1. Peningkatan kemandirian industri dan SDM TIK dalam negeri, melalui Harmonisasi kebijakan dan regulasi untuk mendorong pengembangan industri TIK dalam negeri;
Peningkatan kapasitas SDM TIK yang tepat sasaran untuk memenuhi kebutuhan dalam negeri; Peningkatan literasi digital masyarakat;
2. Adopsi pemanfaatan teknologi global (Big Data, IoT, AI, dll) bersifat lintas sektor dalam proses perencanaan, pemantauan, maupun pelaksanaan kinerja, melalui : Mendorong pelaksanaan Satu Data dalam rangka pemanfaatan data yang saling interoperabilitas, terstandar serta dapat dibagipakaikan; Mendorong pemanfaatan analisa dari Big Data untuk meningkatkan ketepatan perencanaan, kinerja pelaksanaan pembangunan maupun ketepatan pengawasan pembangunan.
Untuk mendukung pelaksanaan transformasi digital sesuai dengan RPJMN, implementasi tersebut ditindaklanjuti dalam arah kebijakan pengarusutamaan pembangunan kelautan dan perikanan tahun 2020-2024, sesuai Peraturan Menteri Kelautan dan Perikanan Nomor 17 Tahun 2020 tentang Rencana Strategis Kementerian Kelautan dan Perikanan Tahun 2020-2024, yang meliputi:
1. Tujuan pembangunan berkelanjutan;
2. Gender;
3. Modal sosial budaya; dan 4. Transformasi digital.
Pengarusutamaan transformasi digital merupakan upaya untuk mengoptimalkan peranan teknologi digital dalam meningkatkan daya saing bangsa dan sebagai salah satu sumber pertumbuhan ekonomi Indonesia ke depan.
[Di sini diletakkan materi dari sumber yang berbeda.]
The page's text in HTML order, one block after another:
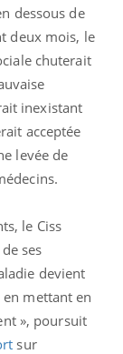
dessous de
deux mois, le
chuterait
inexistant
acceptée
levée de
le Ciss
ses
devient
mettant en
», poursuit
sur
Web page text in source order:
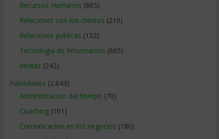
Recursos Humanos (865)
Relaciones con los clientes (219)
Relaciones publicas (132)
Tecnologia de Informacion (665)
Ventas (242)
Habilidades (2.843)
Administracion del tiempo (70)
Coaching(101)
Comunicacion en los negocios (180)
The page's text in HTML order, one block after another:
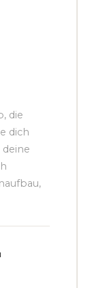
die
dich
deine
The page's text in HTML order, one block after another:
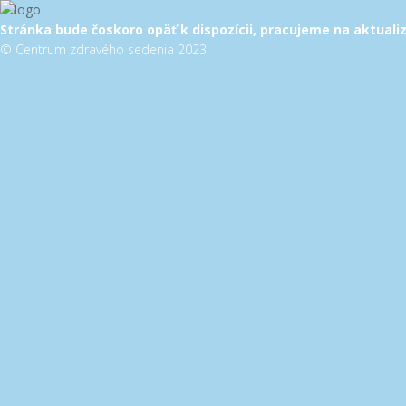
Stránka bude čoskoro opäť k dispozícii, pracujeme na
© Centrum zdravého sedenia 2023
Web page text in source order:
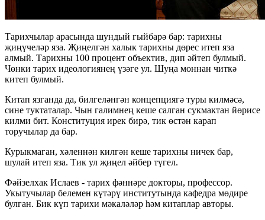
Тарихчылар арасында шундый гыйбарә бар: тарихны
җиңүчеләр яза. Җиңелгән халык тарихны дөрес итеп яза
алмый. Тарихны 100 процент объектив, дип әйтеп булмый.
Чөнки тарих идеологиянең үзәге ул. Шуңа моннан читкә
китеп булмый.
Китап язганда да, билгеләнгән концепциягә туры килмәсә,
сине туктаталар. Чын галимнең кеше салган сукмактан йөрисе
килми бит. Конституция ирек бирә, тик өстән карап
торучылар да бар.
Курыкмаган, хәленнән килгән кеше тарихны ничек бар,
шулай итеп яза. Тик ул җиңел әйбер түгел.
Фәйзелхак Ислаев - тарих фәннәре докторы, профессор.
Укытучылар белемен күтәрү институтында кафедра мөдире
булган. Бик күп тарихи мәкаләләр һәм китаплар авторы.
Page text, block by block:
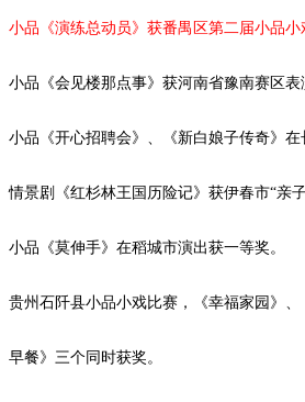
小品《演练总动员》获番禺区第二届小品小
小品《会见楼那点事》获河南省豫南赛区表
小品《开心招聘会》、《新白娘子传奇》在
情景剧《红杉林王国历险记》获伊春市“亲
小品《莫伸手》在稻城市演出获一等奖。
贵州石阡县小品小戏比赛，《幸福家园》
早餐》三个同时获奖。
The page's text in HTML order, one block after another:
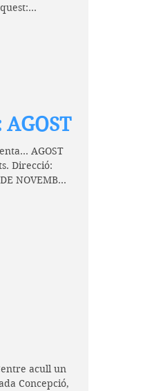
AGOST
Direcció:
NOVEMBRE
acull un
Concepció,
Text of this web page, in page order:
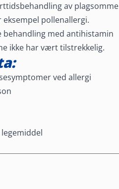
av plagsomme
pollenallergi.
behandling med antihistamin
ikke har vært tilstrekkelig.
ved allergi
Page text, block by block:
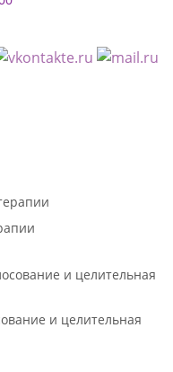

Strategi pengarusutamaan transformasi digital terdiri dari aspek pemantapan ekosistem (supply), pemanfaatan (demand), dan pengelolaan big data.
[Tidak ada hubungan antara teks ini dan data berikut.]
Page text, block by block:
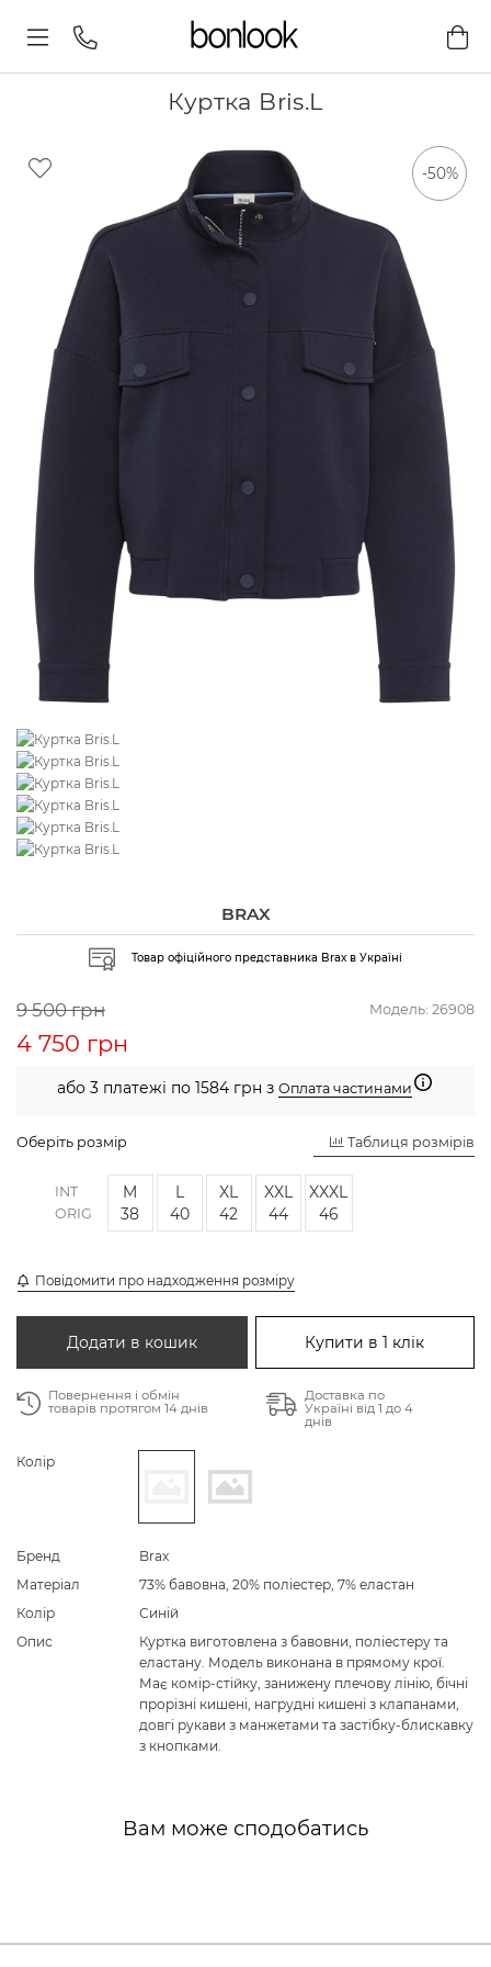
Куртка Bris.L
-50%
BRAX
Товар офіційного представника Brax в Україні
Модель: 26908
9 500 грн
4 750 грн
або 3 платежі по 1584 грн з Оплата частинами
Оберіть розмір Таблиця розмірів
INT
ORIG
M
38
L
40
XL
42
XXL
44
XXXL
46
Повідомити про надходження розміру
Додати в кошик Купити в 1 клік
Повернення і обмін
товарів протягом 14 днів
Доставка по
Україні від 1 до 4
днів
Колір
Бренд
Brax
Матеріал
73% бавовна, 20% поліестер, 7% еластан
Колір
Синій
Опис
Куртка виготовлена з бавовни, поліестеру та
еластану. Модель виконана в прямому крої.
Має комір-стійку, занижену плечову лінію, бічні
прорізні кишені, нагрудні кишені з клапанами,
довгі рукави з манжетами та застібку-блискавку
з кнопками.
Вам може сподобатись
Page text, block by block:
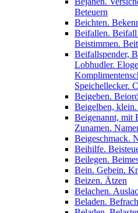
Beteuern
Beichten.
Beifallen.
Beistimmen.
Beifallspender,
Lobhudler.
Speichellecker.
Beigeben.
Beigelben,
Beigenannt, mit
Zunamen.
Beigeschmack.
Beihilfe.
Beilegen.
Bein. Gebein.
Beizen. Ätzen
Belachen.
Beladen.
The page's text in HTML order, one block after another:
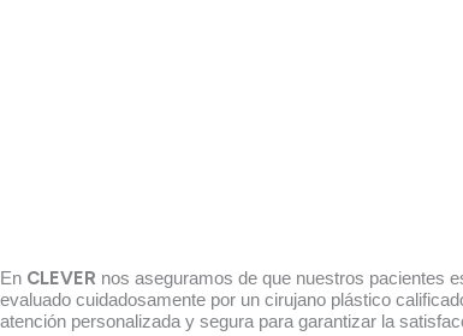
En CLEVER nos aseguramos de que nuestros pacientes
evaluado cuidadosamente por un cirujano plástico
atención personalizada y segura para garantizar la

Kegiatan prioritas Pusdatin Tahun 2021, sesuai dengan amanat Peraturan Presiden Nomor 39 Tahun 2019 tentang Satu Data Indonesia, yang kemudian ditindaklanjuti dengan diterbitkannya PermenKP Nomor 61 Tahun 2020 tentang Satu Data Kelautan dan Perikanan yang mengamanatkan Pusdatin sebagai Unit Data Kementerian, yang
bertugas dalam penyiapan layanan digital terintegrasi lingkup KKP yang mencakup penyiapan regulasi, penguatan kelembagaan, pembangunan jaringan, sarana dan prasarana, meningkatkan kapasitas SDM dengan keahlian digital, melakukan kerjasama untuk menyediakan layanan digital dan one data penerapan SPBE KKP, termasuk penataan sistem perizinan berbasis web (on-line), serta peningkatan usaha kelautan dan perikanan melalui e-commerce.
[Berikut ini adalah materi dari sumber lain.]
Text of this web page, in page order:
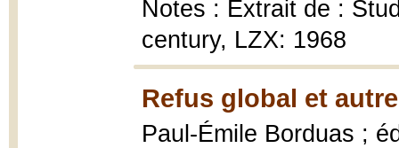
Notes : Extrait de :
century, LZX: 1968
Refus global et
Paul-Émile Borduas ;
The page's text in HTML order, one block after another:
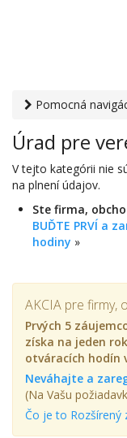
Pomocná
obstarávanie
Úrad pre
V tejto kategórii nie
na plnení údajov.
Ste firma,
BUĎTE PRVÍ a
hodiny »
AKCIA pre firmy,
Prvých 5
získa na jeden
otváracích hodín
Neváhajte a
(Na Vašu
Čo je to Rozšírený
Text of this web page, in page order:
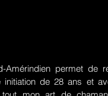
Amérindien permet de
initiation de 28 ans et
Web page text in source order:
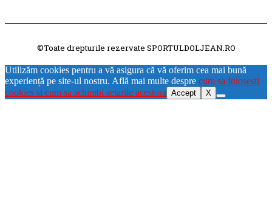
©Toate drepturile rezervate SPORTULDOLJEAN.RO
Utilizăm cookies pentru a vă asigura că vă oferim cea mai bună
experiență pe site-ul nostru. Află mai multe despre cum sa folosesti
cookies si cum sa schimbi setarile acestora Accept X
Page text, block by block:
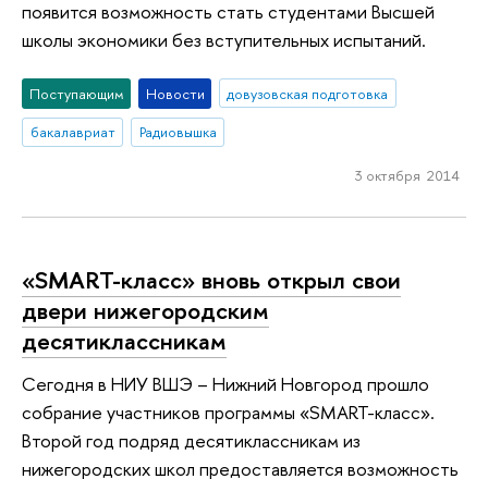
появится возможность стать студентами Высшей
школы экономики без вступительных испытаний.
Поступающим Новости
довузовская подготовка
бакалавриат
Радиовышка
3 октября 2014
«SMART-класс» вновь открыл свои
двери нижегородским
десятиклассникам
Сегодня в НИУ ВШЭ – Нижний Новгород прошло
собрание участников программы «SMART-класс».
Второй год подряд десятиклассникам из
нижегородских школ предоставляется возможность
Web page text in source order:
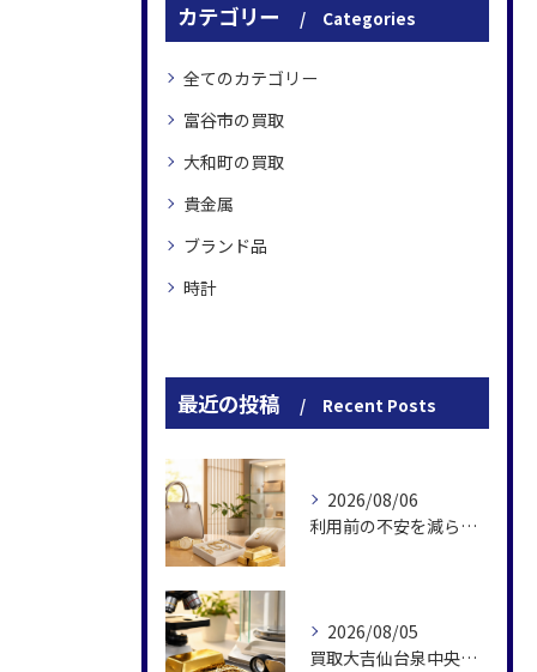
カテゴリー Categories
全てのカテゴリー
富谷市の買取
大和町の買取
貴金属
ブランド品
時計
最近の投稿 Recent Posts
2026/08/06
利用前の不安を減らす買取大吉仙台泉中央店の強み
2026/08/05
買取大吉仙台泉中央店の金査定を支える専門性
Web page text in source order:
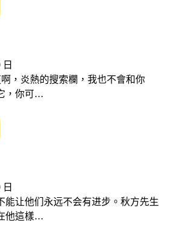
，炎熱的搜索欄，我也不會和你
，你可…
能让他们永远不会有进步。秋方先生
他這樣…
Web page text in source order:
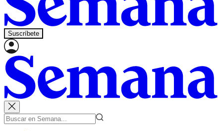
Suscríbete
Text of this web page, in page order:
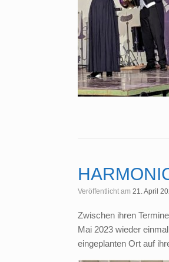
Veröffentlicht am 21. April
Zwischen ihren
Mai 2023 wieder
eingeplanten Ort auf
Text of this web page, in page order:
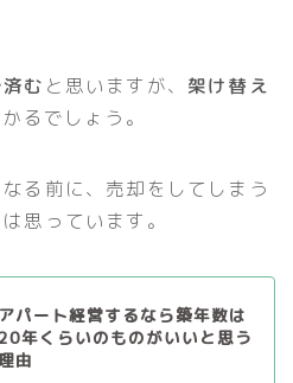
む と思いますが、 架け替え
るでしょう。
る前に、売却をしてしまう
思っています。
アパート経営するなら築年数は
20年くらいのものがいいと思う
由
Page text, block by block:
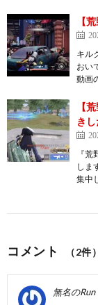
【
キル
おい
動画
【
き
『
しま
集中
コメント （2件）
無名のRun

Selain itu pada tahun ini juga melaksanakan persiapan pelaksanan Big Data KKP. BIG DATA KP adalah suatu strategi manajemen berbasis BIG DATA dan TEKNOLOGI INFORMASI untuk mengolah Data menjadi Informasi terintegrasi yang diperlukan dan relevan sebagai dasar Pengambilan Keputusan terkait dengan : regulasi, bisnis proses, kesejahteraan pelaku utama (nelayan, pembudidaya, pengolah, pemasar dan petambak garam), Kepentingan Kaum Akademisi & Peneliti, Kepentingan Masyarakat (umum dan media) Kelestarian Alam dan Lingkungan.
Laporan Kinerja Pusdatin Tahun Anggaran 2021 disusun dalam rangka pertanggungjawaban publik atas pelaksanaan tugas dan fungsi Pusdatin. Laporan ini diharapkan dapat memberikan gambaran Akuntabilitas Kinerja Pusdatin tahun 2021 yang mencakup pencapaian tugas pokok dan fungsi, kewenangan, tujuan dan sasaran, visi dan misi, serta kebijakan yang ditetapkan.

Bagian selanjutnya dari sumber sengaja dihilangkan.